Modeling of dynamics of manipulators with geometrical consraints as a systems with redundant coordinates

The application of analytical mechanic methods based on introduction of redundant coordinates is studied for dynamics manipulator modeling. Such form of the motion equations is obtained for holonomic systems in the Lagrangian variables of the given work, which enables a detailed analysis of linear and nonlinear members of the perturbed motion equations. Stability of steady motions for systems with redundant coordinates is possible only in critical cases. The absence of the roots of the characteristic equation with positive real parts does not allow general solving the stability problem of such motion, but the analysis of the nonlinear members is necessary for decision of stability problem in any of such cases. We would like to attract attention to a fundamental distinction of the suggested method: the rigorous methods of nonlinear stability theory are necessary for rigorous foundation of developed modus operandi only.
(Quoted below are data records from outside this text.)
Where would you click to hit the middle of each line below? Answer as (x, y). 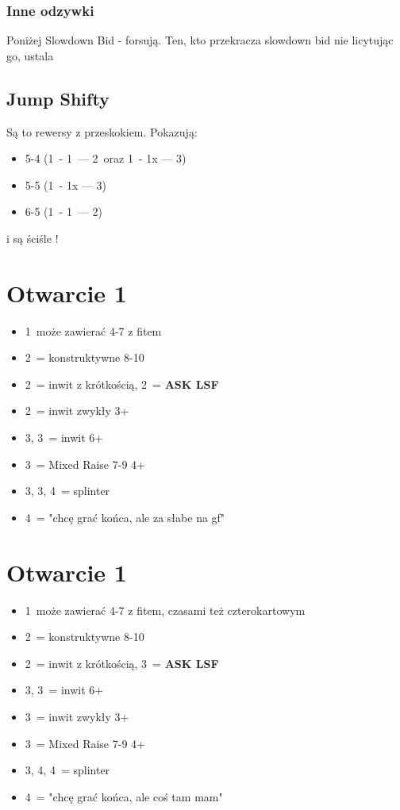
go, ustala (30, 55)
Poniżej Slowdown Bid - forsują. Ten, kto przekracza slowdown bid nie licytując (200, 40)
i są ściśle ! (33, 238)
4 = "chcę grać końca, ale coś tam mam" (124, 796)
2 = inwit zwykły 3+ (77, 411)
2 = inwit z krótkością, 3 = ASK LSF (122, 663)
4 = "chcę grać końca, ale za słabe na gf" (125, 517)
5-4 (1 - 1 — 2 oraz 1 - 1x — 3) (106, 158)
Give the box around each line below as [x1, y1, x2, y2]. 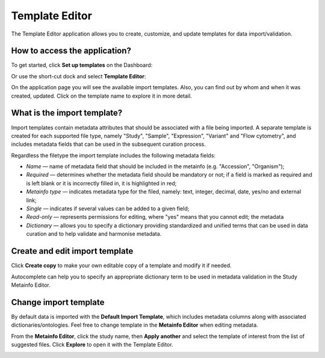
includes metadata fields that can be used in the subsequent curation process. [11, 140, 206, 148]
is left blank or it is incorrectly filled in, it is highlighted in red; [26, 180, 177, 187]
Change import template [11, 297, 105, 307]
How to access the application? [11, 46, 132, 56]
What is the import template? [11, 108, 123, 118]
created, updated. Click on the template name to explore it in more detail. [11, 92, 192, 99]
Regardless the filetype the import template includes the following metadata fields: [11, 151, 216, 159]
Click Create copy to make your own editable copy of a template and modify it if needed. [11, 262, 232, 269]
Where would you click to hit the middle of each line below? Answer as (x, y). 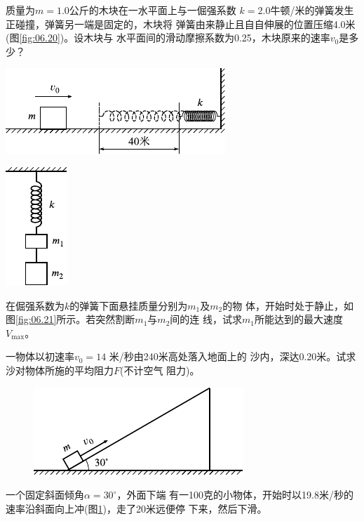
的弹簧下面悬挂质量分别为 (129, 305)
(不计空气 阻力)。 (160, 370)
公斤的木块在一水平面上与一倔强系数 (153, 10)
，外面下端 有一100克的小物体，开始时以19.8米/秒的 (235, 495)
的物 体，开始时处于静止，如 (288, 305)
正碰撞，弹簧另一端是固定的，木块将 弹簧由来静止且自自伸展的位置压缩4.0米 (181, 24)
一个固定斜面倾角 (45, 495)
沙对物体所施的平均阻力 (60, 370)
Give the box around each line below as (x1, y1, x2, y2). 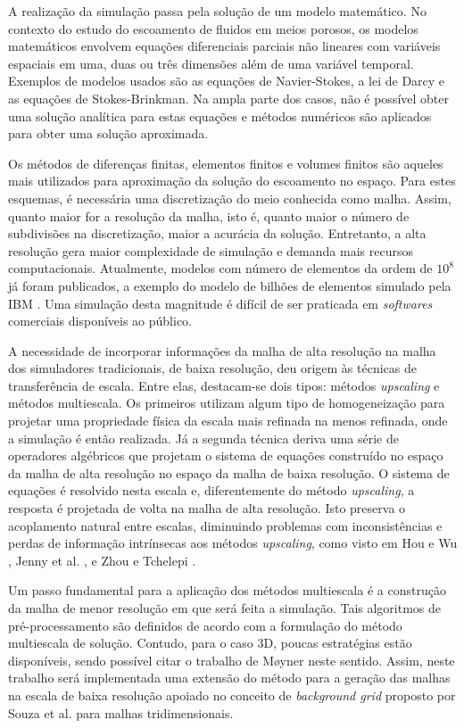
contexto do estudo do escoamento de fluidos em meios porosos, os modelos (8, 19, 418, 37)
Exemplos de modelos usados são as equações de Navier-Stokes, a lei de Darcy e (8, 71, 445, 90)
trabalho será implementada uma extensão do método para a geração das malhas (8, 668, 451, 687)
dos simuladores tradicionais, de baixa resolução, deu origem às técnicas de (8, 359, 417, 377)
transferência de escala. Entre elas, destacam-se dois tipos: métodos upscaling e (8, 376, 440, 394)
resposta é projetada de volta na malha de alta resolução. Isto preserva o (8, 499, 406, 517)
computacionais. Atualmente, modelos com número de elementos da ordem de (8, 259, 433, 277)
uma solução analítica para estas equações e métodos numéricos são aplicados (8, 106, 432, 125)
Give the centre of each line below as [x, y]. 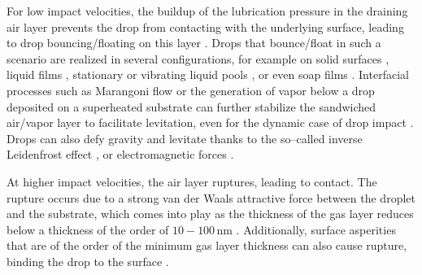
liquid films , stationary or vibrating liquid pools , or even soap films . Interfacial [208, 74]
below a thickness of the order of [88, 229]
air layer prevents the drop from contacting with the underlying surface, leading [205, 26]
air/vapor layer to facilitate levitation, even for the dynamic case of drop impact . [210, 122]
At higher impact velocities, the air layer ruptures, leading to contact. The [192, 181]
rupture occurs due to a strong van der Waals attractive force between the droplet [211, 197]
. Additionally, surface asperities [316, 229]
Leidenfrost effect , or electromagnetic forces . [120, 154]
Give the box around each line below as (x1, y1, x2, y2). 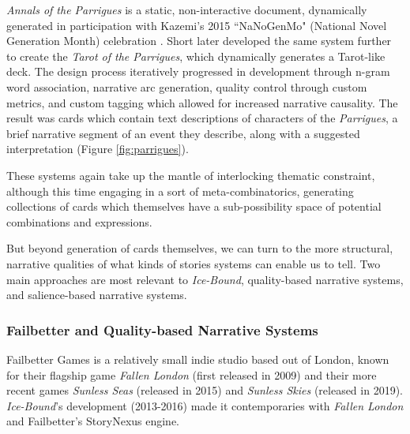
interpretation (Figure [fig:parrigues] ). (6, 140, 189, 157)
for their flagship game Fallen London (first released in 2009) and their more (6, 366, 377, 383)
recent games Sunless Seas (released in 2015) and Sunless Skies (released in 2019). (6, 382, 403, 398)
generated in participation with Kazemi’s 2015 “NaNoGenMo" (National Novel (6, 17, 387, 33)
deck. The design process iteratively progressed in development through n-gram (6, 63, 390, 80)
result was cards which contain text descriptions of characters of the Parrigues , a (6, 110, 398, 126)
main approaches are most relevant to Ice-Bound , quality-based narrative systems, (6, 271, 404, 287)
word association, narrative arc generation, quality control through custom (6, 78, 367, 95)
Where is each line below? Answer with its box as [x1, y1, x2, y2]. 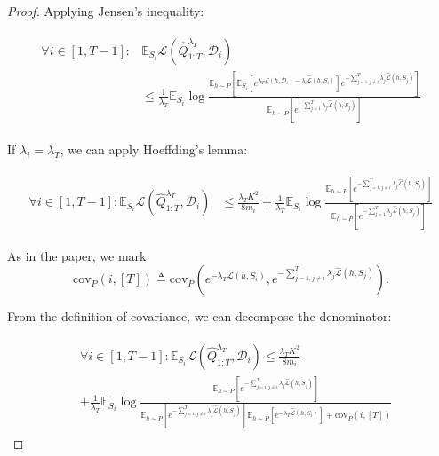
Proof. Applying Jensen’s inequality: [7, 2, 204, 20]
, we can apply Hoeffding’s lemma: [60, 140, 248, 159]
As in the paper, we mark [7, 246, 147, 264]
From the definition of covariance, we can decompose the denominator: [7, 307, 392, 326]
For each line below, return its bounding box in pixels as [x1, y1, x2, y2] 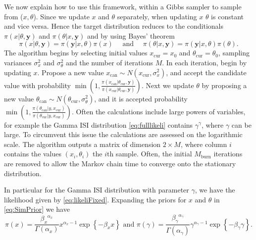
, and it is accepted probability [94, 93, 188, 103]
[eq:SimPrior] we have [4, 204, 70, 214]
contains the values [4, 148, 62, 159]
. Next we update [141, 80, 194, 90]
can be [231, 119, 252, 130]
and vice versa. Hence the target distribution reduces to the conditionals [4, 21, 224, 31]
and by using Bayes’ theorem [87, 30, 175, 41]
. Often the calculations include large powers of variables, [72, 106, 246, 116]
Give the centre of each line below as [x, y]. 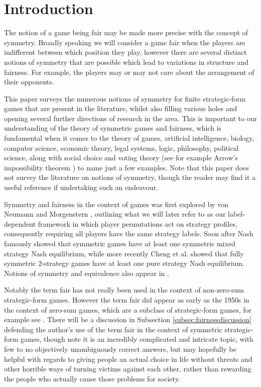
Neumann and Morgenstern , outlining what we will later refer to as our [115, 214]
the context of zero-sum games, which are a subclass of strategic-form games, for [128, 309]
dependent [20, 223]
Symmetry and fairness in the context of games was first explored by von [116, 204]
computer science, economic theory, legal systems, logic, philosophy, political [121, 148]
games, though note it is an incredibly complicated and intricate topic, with [137, 339]
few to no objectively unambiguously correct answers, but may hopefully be [120, 349]
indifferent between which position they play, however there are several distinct [125, 52]
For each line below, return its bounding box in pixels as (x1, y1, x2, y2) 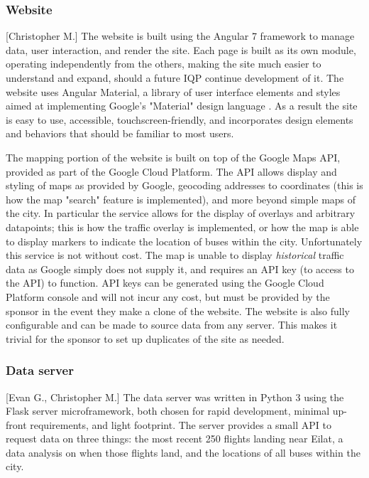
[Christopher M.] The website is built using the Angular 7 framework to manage (6, 28, 355, 43)
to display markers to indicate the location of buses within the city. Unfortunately (6, 233, 363, 248)
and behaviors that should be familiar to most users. (6, 126, 234, 141)
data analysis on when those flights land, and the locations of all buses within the (6, 445, 360, 460)
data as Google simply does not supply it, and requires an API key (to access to (6, 261, 354, 276)
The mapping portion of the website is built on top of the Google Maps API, (6, 149, 341, 164)
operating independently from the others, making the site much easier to (6, 56, 321, 71)
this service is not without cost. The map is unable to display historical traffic (6, 248, 344, 262)
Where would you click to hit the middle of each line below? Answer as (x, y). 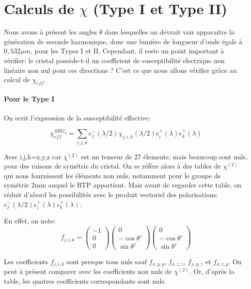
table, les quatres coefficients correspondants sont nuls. (85, 280)
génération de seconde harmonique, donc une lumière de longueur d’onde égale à (123, 41)
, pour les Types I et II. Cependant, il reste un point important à (127, 51)
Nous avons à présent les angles (51, 32)
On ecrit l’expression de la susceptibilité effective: (77, 117)
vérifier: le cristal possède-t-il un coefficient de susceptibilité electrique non (114, 60)
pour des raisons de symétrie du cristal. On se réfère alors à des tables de (112, 166)
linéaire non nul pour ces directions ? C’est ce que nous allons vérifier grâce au (120, 70)
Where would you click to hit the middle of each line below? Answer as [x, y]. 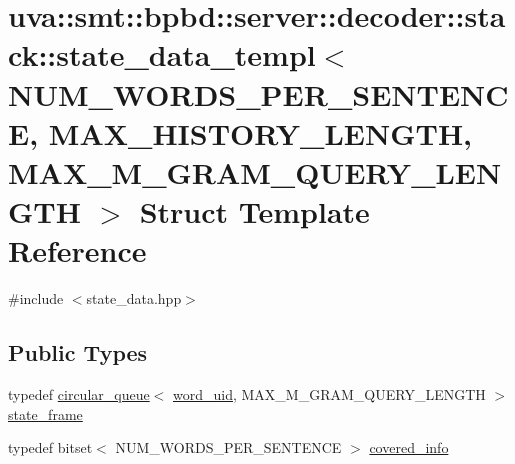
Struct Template [254, 211]
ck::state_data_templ [162, 54]
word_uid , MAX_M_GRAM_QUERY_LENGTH [329, 394]
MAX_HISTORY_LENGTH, [260, 132]
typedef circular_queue [79, 394]
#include [36, 298]
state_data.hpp [134, 298]
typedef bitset [50, 447]
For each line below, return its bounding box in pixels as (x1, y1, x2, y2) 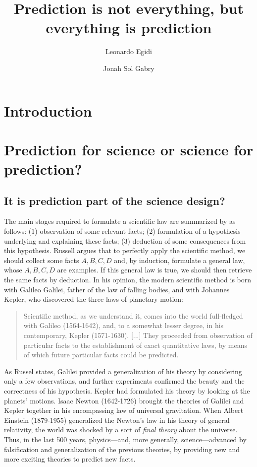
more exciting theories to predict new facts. (4, 454, 136, 464)
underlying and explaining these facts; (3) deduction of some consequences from (4, 235, 246, 246)
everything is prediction (46, 17, 212, 38)
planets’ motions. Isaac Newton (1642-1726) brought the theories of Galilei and (4, 395, 244, 405)
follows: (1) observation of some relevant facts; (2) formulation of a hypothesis (4, 226, 241, 236)
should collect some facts (4, 255, 79, 265)
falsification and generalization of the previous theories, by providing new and (4, 444, 240, 454)
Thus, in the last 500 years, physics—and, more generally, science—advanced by (4, 434, 247, 444)
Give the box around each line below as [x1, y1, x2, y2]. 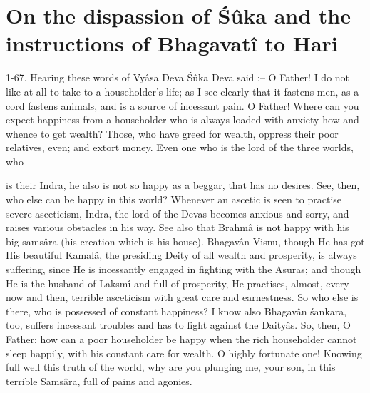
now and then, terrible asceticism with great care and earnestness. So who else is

The qualified use of this method dispenses with full digestion of rigorous proofs and substitutions of critical cases theory. Using rigorous methods of analytical mechanics, the nonlinear stability theory, N.N. Krasovsky method solving linear-quadratic problems and previously obtained results, the procedure for a unique determination of the coefficients of the stabilizing control has been developed. For practical calculation of the coefficients, the Repin-Tretyakov procedure may be applied. The proposed method is used for solving the issue of stabilization of manipulator steady motion with geometrical constraints.